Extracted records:
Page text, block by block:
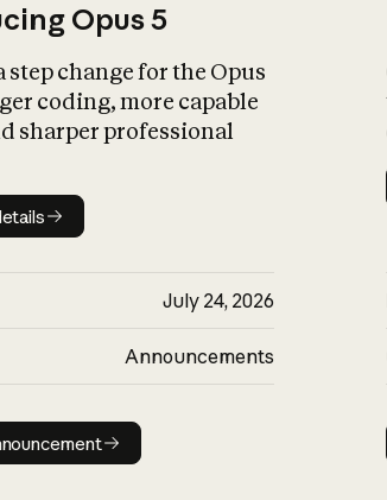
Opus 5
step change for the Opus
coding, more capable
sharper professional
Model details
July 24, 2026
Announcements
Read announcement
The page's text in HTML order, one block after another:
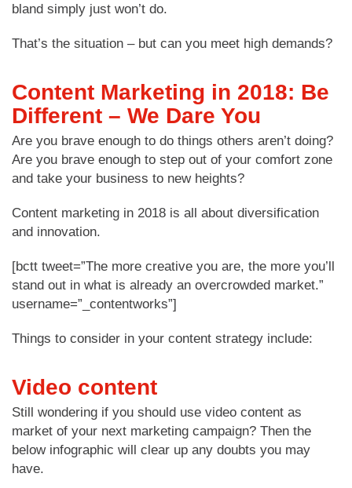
--
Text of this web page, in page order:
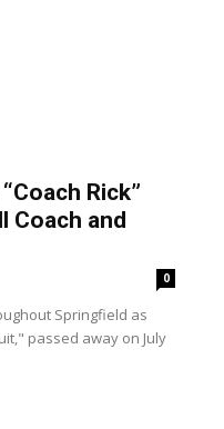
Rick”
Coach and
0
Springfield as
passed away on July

### EXERCISE
Leaving each picture behind, please give again exactly the lines above from the one with "Page text, block" through the one with "The page's text", both included, and no others.

### SOLVED EXERCISE
Page text, block by block:
Opus 5
step change for the Opus
coding, more capable
sharper professional
Model details
July 24, 2026
Announcements
Read announcement
The page's text in HTML order, one block after another:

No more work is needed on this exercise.